DATA SHOWN ->
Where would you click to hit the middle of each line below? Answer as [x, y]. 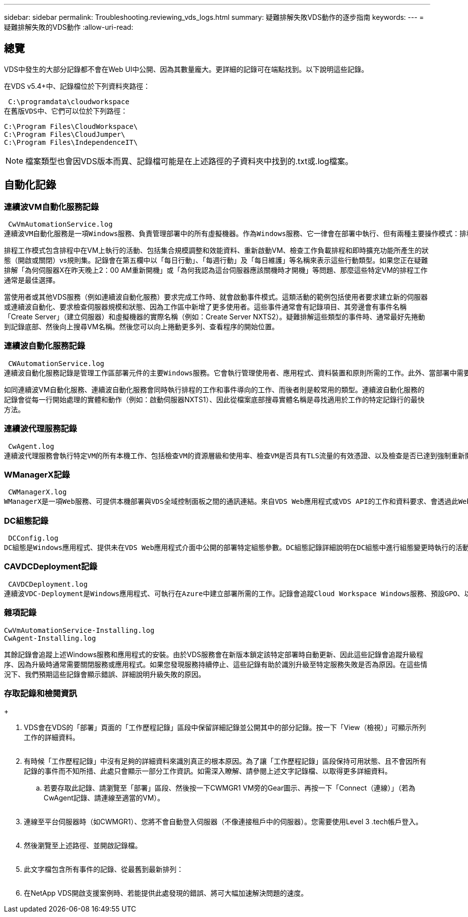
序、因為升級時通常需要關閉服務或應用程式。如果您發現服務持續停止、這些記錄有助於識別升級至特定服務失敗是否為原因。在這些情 [216, 664]
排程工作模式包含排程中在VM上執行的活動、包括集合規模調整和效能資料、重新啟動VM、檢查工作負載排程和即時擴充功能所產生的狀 [216, 250]
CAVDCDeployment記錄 [51, 567]
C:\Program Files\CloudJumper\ [65, 134]
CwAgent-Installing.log [50, 638]
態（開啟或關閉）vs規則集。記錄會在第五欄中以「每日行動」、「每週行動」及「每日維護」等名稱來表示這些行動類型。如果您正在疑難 [216, 260]
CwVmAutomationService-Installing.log [79, 630]
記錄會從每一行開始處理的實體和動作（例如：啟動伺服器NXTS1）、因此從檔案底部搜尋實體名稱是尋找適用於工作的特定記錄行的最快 [214, 399]
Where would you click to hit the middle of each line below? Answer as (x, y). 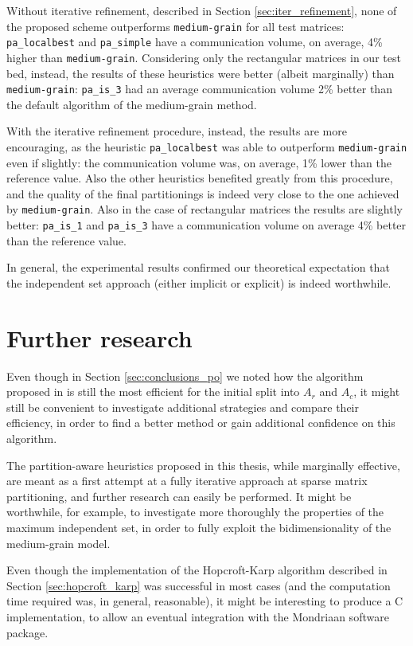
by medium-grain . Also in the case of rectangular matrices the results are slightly (205, 209)
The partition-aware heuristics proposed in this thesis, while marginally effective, (203, 465)
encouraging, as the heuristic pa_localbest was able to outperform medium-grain (207, 147)
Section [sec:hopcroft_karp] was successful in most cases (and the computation (199, 585)
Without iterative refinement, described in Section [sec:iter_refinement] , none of (202, 10)
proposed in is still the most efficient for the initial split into (153, 392)
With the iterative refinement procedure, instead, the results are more (177, 131)
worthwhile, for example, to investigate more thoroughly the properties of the (195, 512)
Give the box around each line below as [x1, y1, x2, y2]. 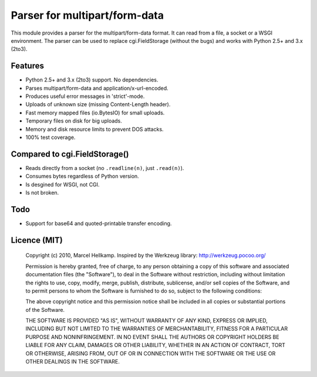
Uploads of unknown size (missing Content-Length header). [25, 101, 171, 108]
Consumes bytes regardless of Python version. [25, 173, 139, 180]
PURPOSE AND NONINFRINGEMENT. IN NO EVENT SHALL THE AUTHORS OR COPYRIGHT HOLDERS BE [25, 333, 279, 340]
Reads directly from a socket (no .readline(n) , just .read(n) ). [25, 164, 184, 171]
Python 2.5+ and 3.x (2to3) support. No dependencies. [25, 76, 158, 83]
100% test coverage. [25, 134, 76, 141]
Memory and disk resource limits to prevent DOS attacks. [25, 125, 164, 133]
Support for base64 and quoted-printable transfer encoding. [25, 220, 172, 227]
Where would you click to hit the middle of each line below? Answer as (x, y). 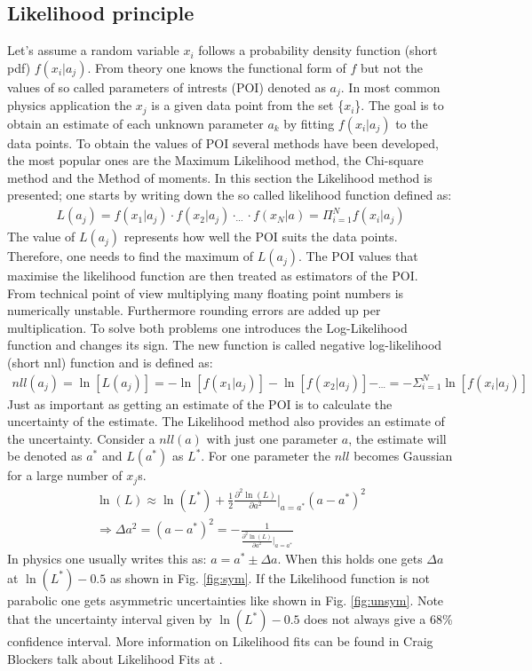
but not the (391, 67)
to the (412, 123)
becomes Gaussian (403, 456)
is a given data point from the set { (248, 105)
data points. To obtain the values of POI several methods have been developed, (223, 142)
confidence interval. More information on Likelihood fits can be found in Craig (220, 641)
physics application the (70, 105)
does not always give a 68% (378, 619)
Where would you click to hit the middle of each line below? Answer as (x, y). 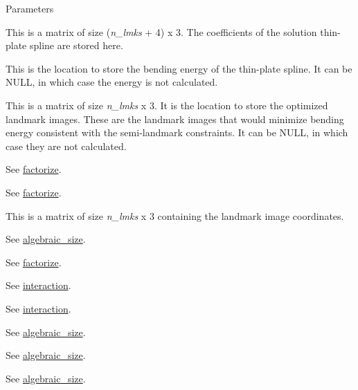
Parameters (30, 8)
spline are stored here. (76, 45)
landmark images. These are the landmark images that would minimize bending (175, 119)
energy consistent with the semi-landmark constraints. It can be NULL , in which (177, 132)
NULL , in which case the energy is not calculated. (112, 82)
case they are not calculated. (66, 146)
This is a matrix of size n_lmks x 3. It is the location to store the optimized (167, 105)
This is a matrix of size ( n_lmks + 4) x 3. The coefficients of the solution (161, 31)
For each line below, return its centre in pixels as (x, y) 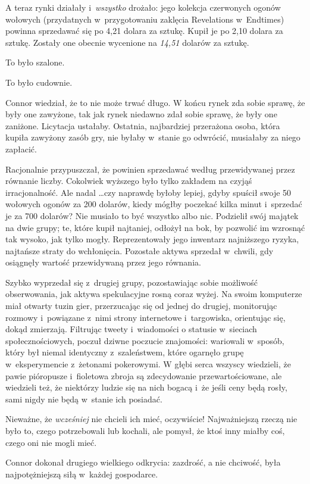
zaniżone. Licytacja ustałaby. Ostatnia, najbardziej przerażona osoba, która (143, 125)
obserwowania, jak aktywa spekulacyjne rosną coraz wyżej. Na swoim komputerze (154, 294)
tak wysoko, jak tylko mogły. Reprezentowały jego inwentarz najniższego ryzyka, (152, 239)
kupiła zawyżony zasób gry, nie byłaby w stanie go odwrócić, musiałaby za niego (153, 137)
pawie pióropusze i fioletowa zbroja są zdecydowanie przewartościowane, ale (144, 375)
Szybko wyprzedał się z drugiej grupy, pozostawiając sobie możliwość (131, 282)
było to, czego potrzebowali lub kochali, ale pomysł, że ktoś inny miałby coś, (145, 430)
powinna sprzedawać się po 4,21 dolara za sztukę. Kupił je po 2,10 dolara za (144, 31)
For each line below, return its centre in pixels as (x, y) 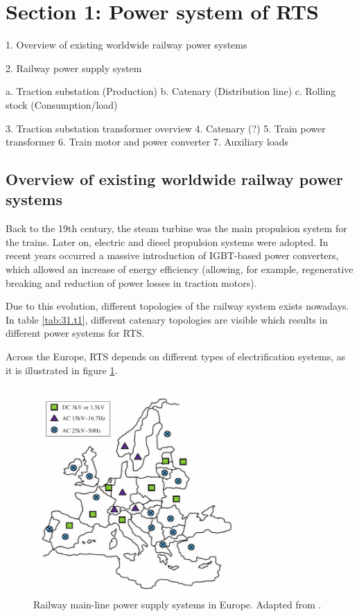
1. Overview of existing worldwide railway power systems (126, 45)
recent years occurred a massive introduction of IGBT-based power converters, (172, 255)
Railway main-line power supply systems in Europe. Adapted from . (177, 604)
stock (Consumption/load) (62, 104)
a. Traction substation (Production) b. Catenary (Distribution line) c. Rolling (171, 91)
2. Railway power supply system (74, 68)
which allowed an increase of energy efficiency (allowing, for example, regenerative (179, 269)
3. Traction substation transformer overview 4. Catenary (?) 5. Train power (166, 128)
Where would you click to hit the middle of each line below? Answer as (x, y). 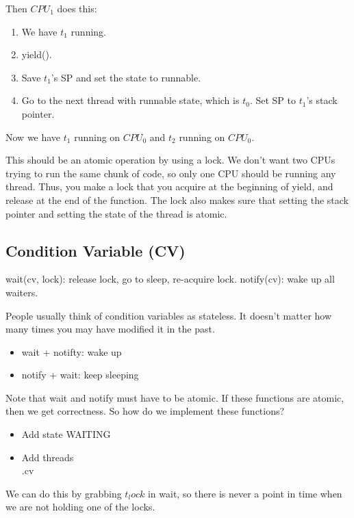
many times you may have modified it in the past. (110, 329)
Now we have (33, 137)
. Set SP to (273, 100)
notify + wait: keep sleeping (80, 375)
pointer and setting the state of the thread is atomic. (116, 213)
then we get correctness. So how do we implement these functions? (145, 411)
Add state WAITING (66, 434)
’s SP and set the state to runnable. (126, 77)
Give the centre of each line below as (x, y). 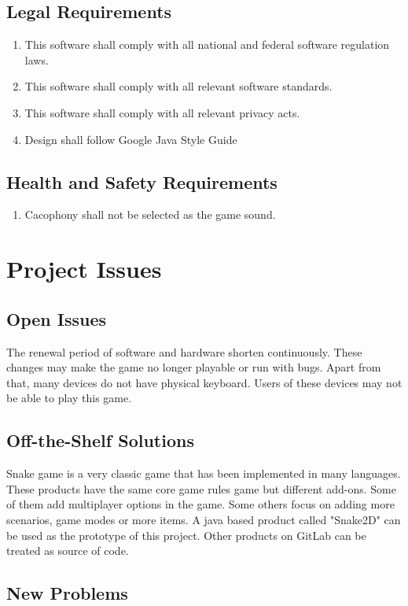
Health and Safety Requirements (142, 181)
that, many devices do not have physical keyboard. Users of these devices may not (204, 382)
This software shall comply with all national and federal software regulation (207, 44)
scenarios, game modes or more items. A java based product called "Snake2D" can (204, 519)
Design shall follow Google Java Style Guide (131, 139)
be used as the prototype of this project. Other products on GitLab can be (186, 535)
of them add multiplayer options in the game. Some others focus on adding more (200, 504)
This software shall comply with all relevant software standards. (178, 86)
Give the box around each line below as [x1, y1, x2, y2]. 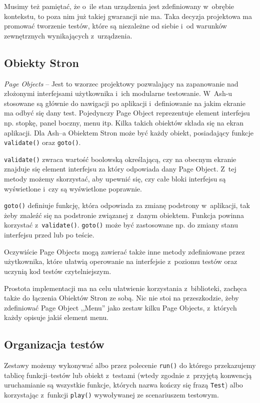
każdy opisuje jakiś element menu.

TASK DESCRIPTION ->
Each line from the one that contains "Now we have (33, 137)" down to the one that contains "This software shall comply with all national" is to be returned exactly as it stands above, both ends included, with pictures removed.

COMPLETED TASK ->
Now we have (33, 137)
. Set SP to (273, 100)
notify + wait: keep sleeping (80, 375)
pointer and setting the state of the thread is atomic. (116, 213)
then we get correctness. So how do we implement these functions? (145, 411)
Add state WAITING (66, 434)
’s SP and set the state to runnable. (126, 77)
Give the centre of each line below as (x, y). 
Health and Safety Requirements (142, 181)
that, many devices do not have physical keyboard. Users of these devices may not (204, 382)
This software shall comply with all national and federal software regulation (207, 44)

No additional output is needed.